Хочется остаться одной, совсем одной, чтобы отдать себе отчет во впечатлении, интересном и сильном. Через десять минут после его ухода я мысленно сдалась и признала его влияние.
И ничего-то я не сказала из всего, что следовало! Он по прежнему — бог и вполне сознает себя таковым. И я еще утвердила его в этом мнении. Он мал ростом и безобразен для обыкновенных людей. Но для меня и людей моего склада эта голова прекрасна. Что он может думать обо мне? Я была неловка, слишком часто смеялась. Он говорит, что ревнует к Сен-Марсо. Нечего сказать, большое утешение.
И ведь глупо же! Как все мои печали, впрочем. Я послала на выставку свою картину, рассчитывая, что последний срок приема — 20-го августа, а оказывается, что срок истекает не 20-го, а 16-го, сегодня.
У меня щекотанье в носу, боль в спине и отяжелевшие руки. Что-нибудь в этом роде должны чувствовать люди, которых сильно отколотили.
В виду всего этого, чтобы выплакать все свои печали, я запрятываюсь в кабинет — единственное, довольно плачевное место, где я могу оставаться одна, не будучи заподозренной. Если б я заперлась в своей комнате, все сейчас догадались бы, в чем дело — после такого удара. Кажется, это в первый раз, что мне приходится прятаться, чтобы выплакаться до дна с закрытыми глазами и гримасами, как у детей или дикарей.
Ну, а потом сижу себе в мастерской, пока глаза не придут в нормальное состояние.
Я плакала раз в объятиях мамы, и это разделенное страдание оставило во мне на несколько месяцев чувство такого жестокого унижения, что я никогда ни при ком не буду больше плакать от горя. Можно плакать перед кем угодно от досады или по поводу смерти Гамбетты, но излить перед другими всю свою слабость, свое убожество, свое ничтожество, свое унижение — никогда! Если это и облегчает на минуту, зато потом раскаиваешься в этом, как в ненужном признании.
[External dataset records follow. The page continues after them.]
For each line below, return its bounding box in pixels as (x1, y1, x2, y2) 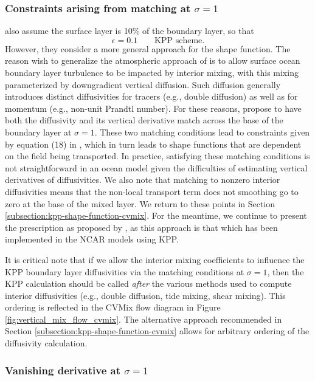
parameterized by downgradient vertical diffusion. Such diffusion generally (5, 78, 281, 91)
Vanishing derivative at (5, 362, 121, 377)
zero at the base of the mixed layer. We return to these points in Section (5, 197, 275, 210)
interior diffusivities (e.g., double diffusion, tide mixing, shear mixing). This (5, 289, 286, 301)
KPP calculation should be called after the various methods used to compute (5, 277, 292, 290)
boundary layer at (5, 125, 72, 138)
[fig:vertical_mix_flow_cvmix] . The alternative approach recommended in (5, 312, 282, 325)
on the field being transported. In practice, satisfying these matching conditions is (5, 149, 310, 162)
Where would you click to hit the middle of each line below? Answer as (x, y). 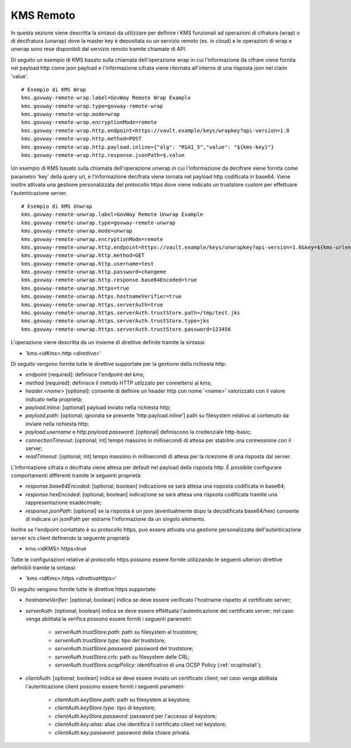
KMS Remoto (43, 15)
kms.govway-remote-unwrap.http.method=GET (83, 255)
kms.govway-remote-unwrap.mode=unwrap (77, 231)
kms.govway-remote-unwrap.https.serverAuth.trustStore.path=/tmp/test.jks (131, 313)
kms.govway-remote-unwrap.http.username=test (88, 264)
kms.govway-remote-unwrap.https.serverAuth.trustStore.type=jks (116, 321)
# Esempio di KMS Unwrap (57, 206)
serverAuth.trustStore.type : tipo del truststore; (110, 640)
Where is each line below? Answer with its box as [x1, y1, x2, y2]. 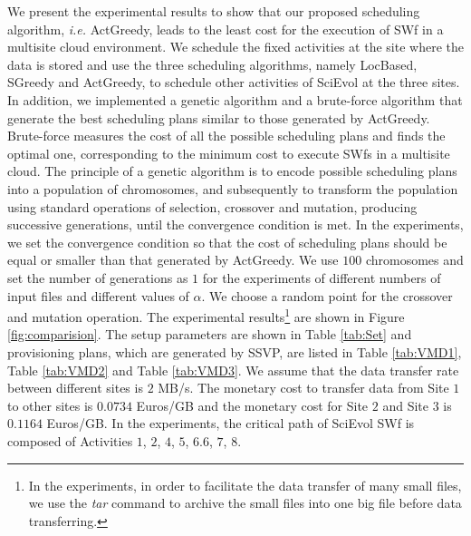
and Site [382, 395, 428, 414]
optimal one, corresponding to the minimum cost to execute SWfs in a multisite [7, 143, 450, 162]
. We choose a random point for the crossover [201, 286, 453, 305]
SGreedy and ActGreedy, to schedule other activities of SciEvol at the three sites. [7, 73, 460, 92]
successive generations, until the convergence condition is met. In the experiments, [7, 215, 464, 234]
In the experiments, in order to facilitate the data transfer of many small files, [28, 475, 462, 494]
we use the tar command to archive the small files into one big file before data [28, 493, 462, 512]
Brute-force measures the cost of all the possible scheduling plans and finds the [7, 126, 446, 145]
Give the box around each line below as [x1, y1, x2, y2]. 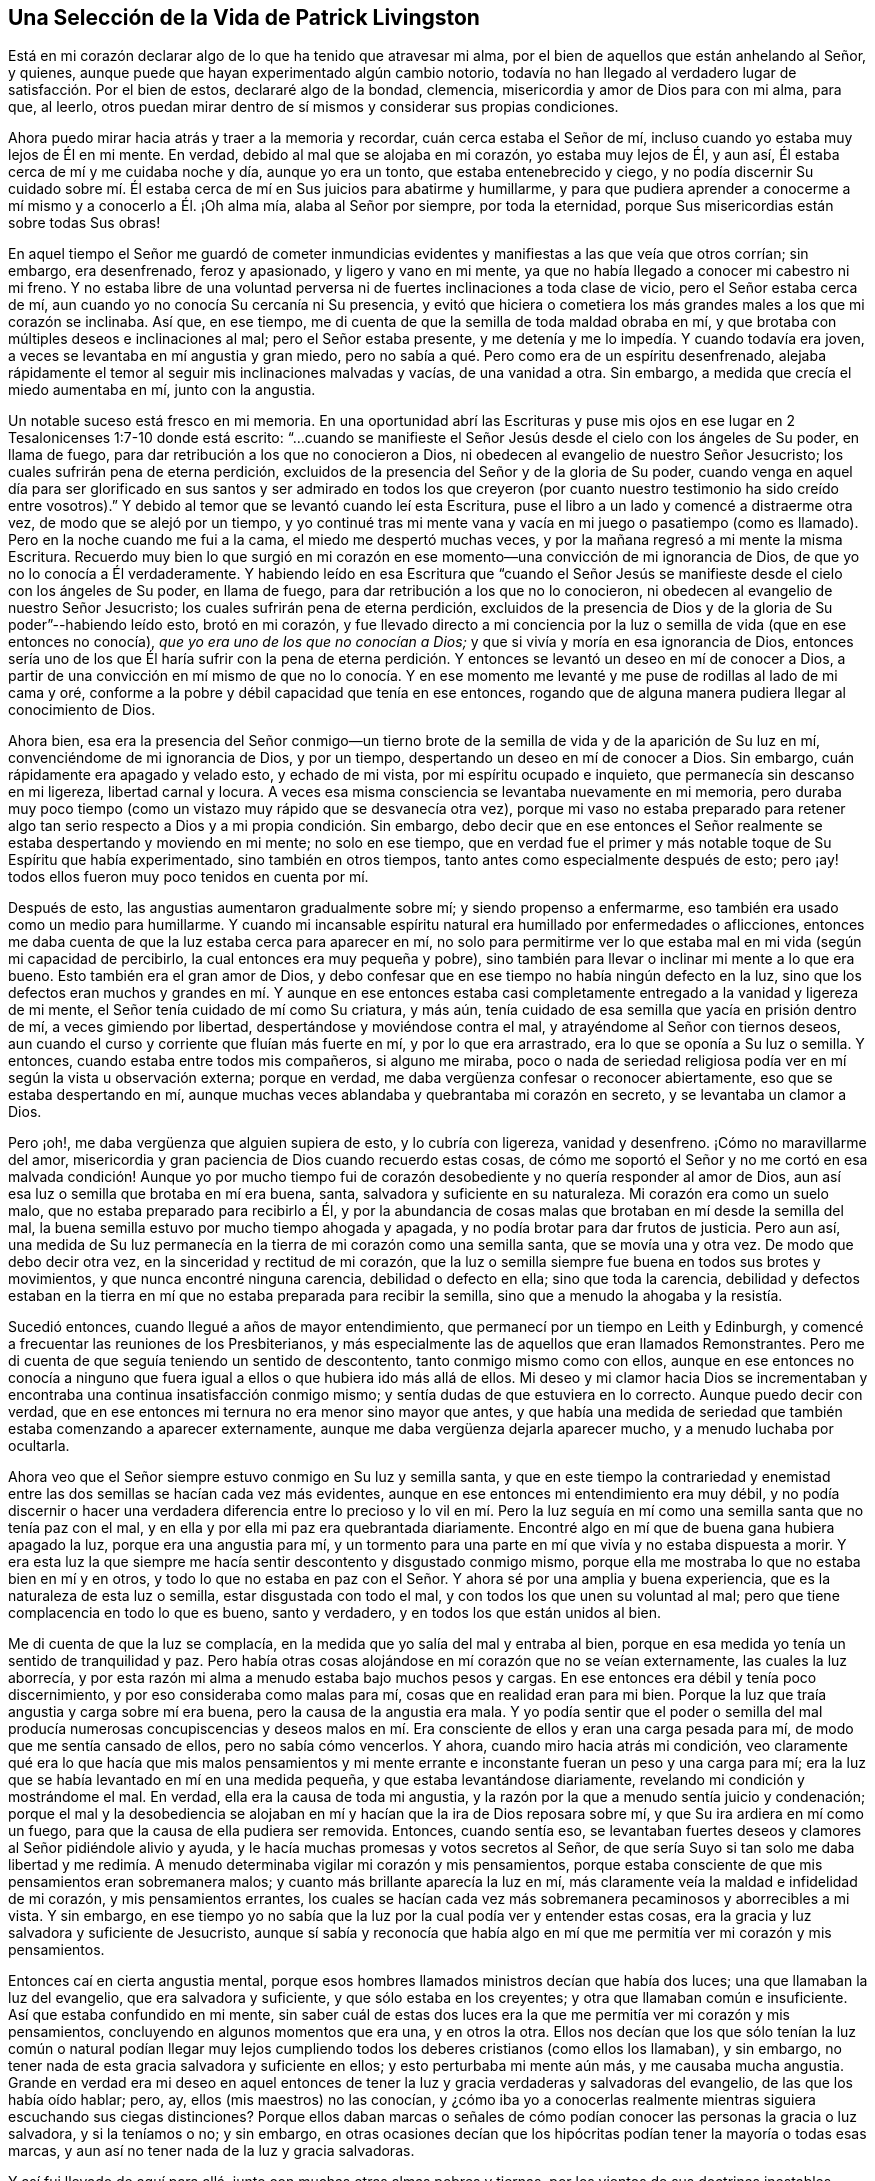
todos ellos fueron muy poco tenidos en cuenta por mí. [8, 868, 369, 886]
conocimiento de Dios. [8, 701, 156, 719]
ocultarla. [8, 1437, 70, 1455]
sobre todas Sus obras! [8, 214, 161, 232]
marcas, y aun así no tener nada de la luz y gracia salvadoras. [8, 2142, 415, 2160]
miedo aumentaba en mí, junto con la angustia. [8, 381, 316, 399]
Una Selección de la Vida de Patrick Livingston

И в то же время, как я плакала в вышеозначенном месте, я вдруг отыскала взгляд моей Магдалины: она не глядит на гробницу, она никуда не глядит, как я сию минуту. Глаза широко раскрыты — как всегда после слез… Наконец-то, наконец, наконец!
Я чувствую настоящий страх, ужас и отчаяние, когда приходится просить; нужно, чтобы люди сами предложили мне. В какую-нибудь необыкновенную минуту я решаюсь попросить, но из этого никогда ничего не выходит: вечно попрошу слишком поздно или совсем некстати.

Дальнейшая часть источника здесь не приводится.